====== TASK DATA ======

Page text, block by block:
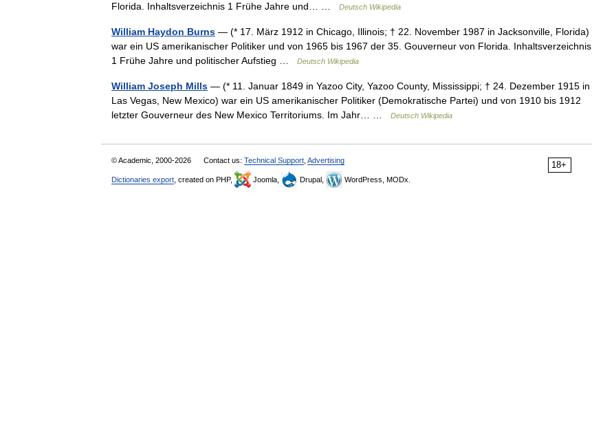
Florida. Inhaltsverzeichnis 1 Frühe Jahre und… …
Deutsch Wikipedia
William Haydon Burns — (* 17. März 1912 in Chicago, Illinois; † 22. November 1987 in Jacksonville, Florida)
war ein US amerikanischer Politiker und von 1965 bis 1967 der 35. Gouverneur von Florida. Inhaltsverzeichnis
1 Frühe Jahre und politischer Aufstieg …
Deutsch Wikipedia
William Joseph Mills — (* 11. Januar 1849 in Yazoo City, Yazoo County, Mississippi; † 24. Dezember 1915 in
Las Vegas, New Mexico) war ein US amerikanischer Politiker (Demokratische Partei) und von 1910 bis 1912
letzter Gouverneur des New Mexico Territoriums. Im Jahr… …
Deutsch Wikipedia
18+
© Academic, 2000-2026 Contact us: Technical Support Advertising
Dictionaries export , created on PHP, Joomla, Drupal, WordPress, MODx.
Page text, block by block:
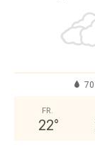
70
FR.
22°
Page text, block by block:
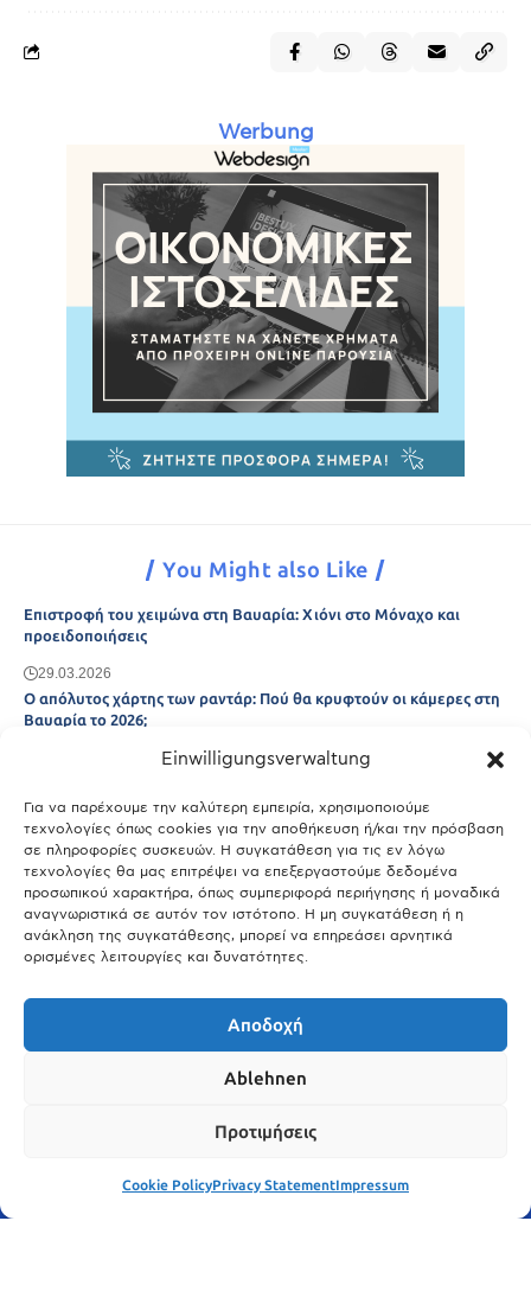
Einwilligungsverwaltung
Για να παρέχουμε την καλύτερη εμπειρία, χρησιμοποιούμε
τεχνολογίες όπως cookies για την αποθήκευση ή/και την πρόσβαση
σε πληροφορίες συσκευών. Η συγκατάθεση για τις εν λόγω
τεχνολογίες θα μας επιτρέψει να επεξεργαστούμε δεδομένα
προσωπικού χαρακτήρα, όπως συμπεριφορά περιήγησης ή μοναδικά
αναγνωριστικά σε αυτόν τον ιστότοπο. Η μη συγκατάθεση ή η
ανάκληση της συγκατάθεσης, μπορεί να επηρεάσει αρνητικά
ορισμένες λειτουργίες και δυνατότητες.
Αποδοχή
Ablehnen
Προτιμήσεις
Cookie PolicyPrivacy StatementImpressum
Werbung
You Might also Like
Επιστροφή του χειμώνα στη Βαυαρία: Χιόνι στο Μόναχο και
προειδοποιήσεις
29.03.2026
Ο απόλυτος χάρτης των ραντάρ: Πού θα κρυφτούν οι κάμερες στη
Βαυαρία το 2026;
Μόναχο;
25.03.2026
Θύελλα χτυπά το Μόναχο: Κίνδυνος από τους ισχυρούς ανέμους
και τις καταιγίδες
25.03.2026
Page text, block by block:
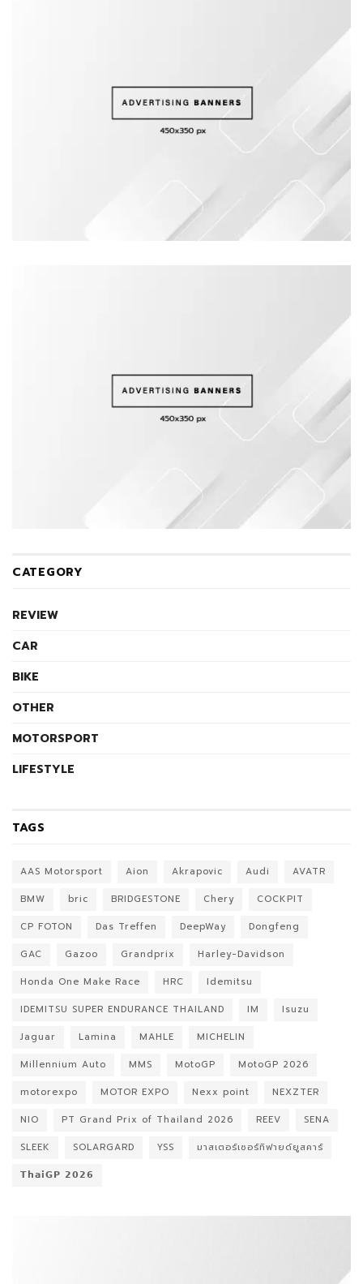
CATEGORY
REVIEW
CAR
BIKE
OTHER
MOTORSPORT
LIFESTYLE
TAGS
AAS Motorsport Aion Akrapovic Audi
AVATR
BMW
bric BRIDGESTONE Chery
COCKPIT
CP FOTON
Das Treffen DeepWay
Dongfeng
GAC
Gazoo Grandprix
Harley-Davidson
Honda One Make Race
HRC
Idemitsu
IDEMITSU SUPER ENDURANCE THAILAND
IM
Isuzu
Jaguar
Lamina MAHLE
MICHELIN
Millennium Auto
MMS MotoGP
MotoGP 2026
motorexpo
MOTOR EXPO Nexx point
NEXZTER
NIO
PT Grand Prix of Thailand 2026 REEV
SENA
SLEEK
SOLARGARD YSS
มาสเตอร์เซอร์ทิฟายด์ยูสคาร์
𝗧𝗵𝗮𝗶𝗚𝗣 𝟮𝟬𝟮𝟲
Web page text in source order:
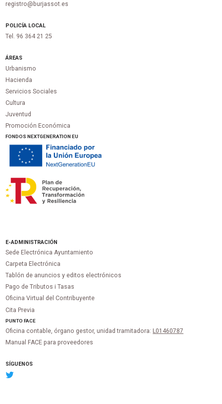
registro@burjassot.es
POLICÍA LOCAL
Tel. 96 364 21 25
ÁREAS
Urbanismo
Hacienda
Servicios Sociales
Cultura
Juventud
Promoción Económica
FONDOS NEXTGENERATION EU
E-ADMINISTRACIÓN
Sede Electrónica Ayuntamiento
Carpeta Electrónica
Tablón de anuncios y editos electrónicos
Pago de Tributos i Tasas
Oficina Virtual del Contribuyente
Cita Previa
PUNTOFACE
Oficina contable, órgano gestor, unidad tramitadora: L01460787
Manual FACE para proveedores
SÍGUENOS
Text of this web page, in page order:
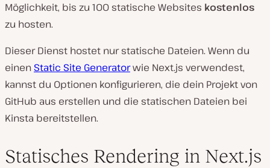
Möglichkeit, bis zu 100 statische Websites kostenlos
zu hosten.
Dieser Dienst hostet nur statische Dateien. Wenn du
einen Static Site Generatorwie Next.js verwendest,
kannst du Optionen konfigurieren, die dein Projekt von
GitHub aus erstellen und die statischen Dateien bei
Kinsta bereitstellen.
Statisches Rendering in Next.js
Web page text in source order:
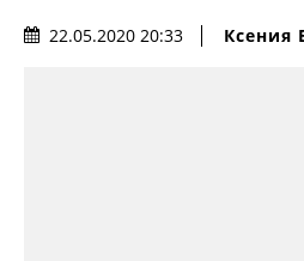
22.05.2020 20:33 Ксения
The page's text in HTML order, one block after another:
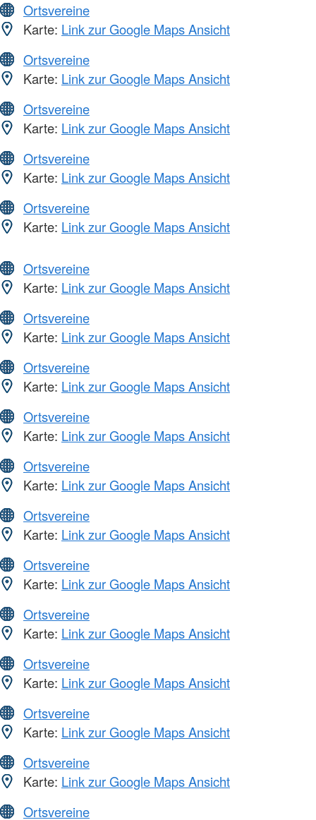
Ortsvereine
Karte: Link zur Google Maps Ansicht
Ortsvereine
Karte: Link zur Google Maps Ansicht
Ortsvereine
Karte: Link zur Google Maps Ansicht
Ortsvereine
Karte: Link zur Google Maps Ansicht
Ortsvereine
Karte: Link zur Google Maps Ansicht
Ortsvereine
Karte: Link zur Google Maps Ansicht
Ortsvereine
Karte: Link zur Google Maps Ansicht
Ortsvereine
Karte: Link zur Google Maps Ansicht
Ortsvereine
Karte: Link zur Google Maps Ansicht
Ortsvereine
Karte: Link zur Google Maps Ansicht
Ortsvereine
Karte: Link zur Google Maps Ansicht
Ortsvereine
Karte: Link zur Google Maps Ansicht
Ortsvereine
Karte: Link zur Google Maps Ansicht
Ortsvereine
Karte: Link zur Google Maps Ansicht
Ortsvereine
Karte: Link zur Google Maps Ansicht
Ortsvereine
Karte: Link zur Google Maps Ansicht
Ortsvereine
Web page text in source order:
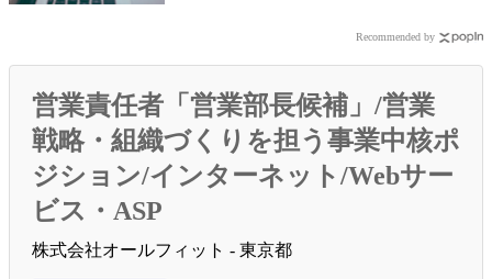
Recommended by
営業責任者「営業部長候補」/営業
戦略・組織づくりを担う事業中核ポ
ジション/インターネット/Webサー
ビス・ASP
株式会社オールフィット - 東京都
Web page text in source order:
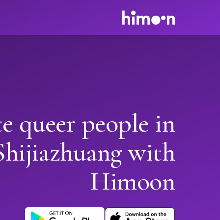
queer people in
with
Himoon
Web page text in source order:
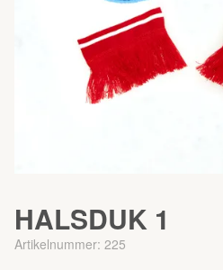
HALSDUK 1
Artikelnummer: 225
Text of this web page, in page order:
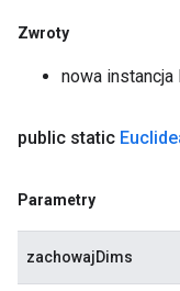
Zwroty
nowa instancja
public static
Parametry
zachowajDims
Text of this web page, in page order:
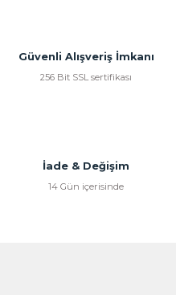
ederiz.
bulunuyor.
olmalı.
Güvenli Alışveriş İmkanı
256 Bit SSL sertifikası
İade & Değişim
14 Gün içerisinde
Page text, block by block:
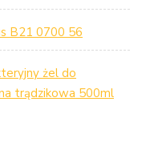
B21 0700 56
żel do
trądzikowa 500ml

======

TASK DETAILS: Copy every line above that holds the word "Μόναχο".

REPLY:
Επιστροφή του χειμώνα στη Βαυαρία: Χιόνι στο Μόναχο και
Μόναχο;
Θύελλα χτυπά το Μόναχο: Κίνδυνος από τους ισχυρούς ανέμους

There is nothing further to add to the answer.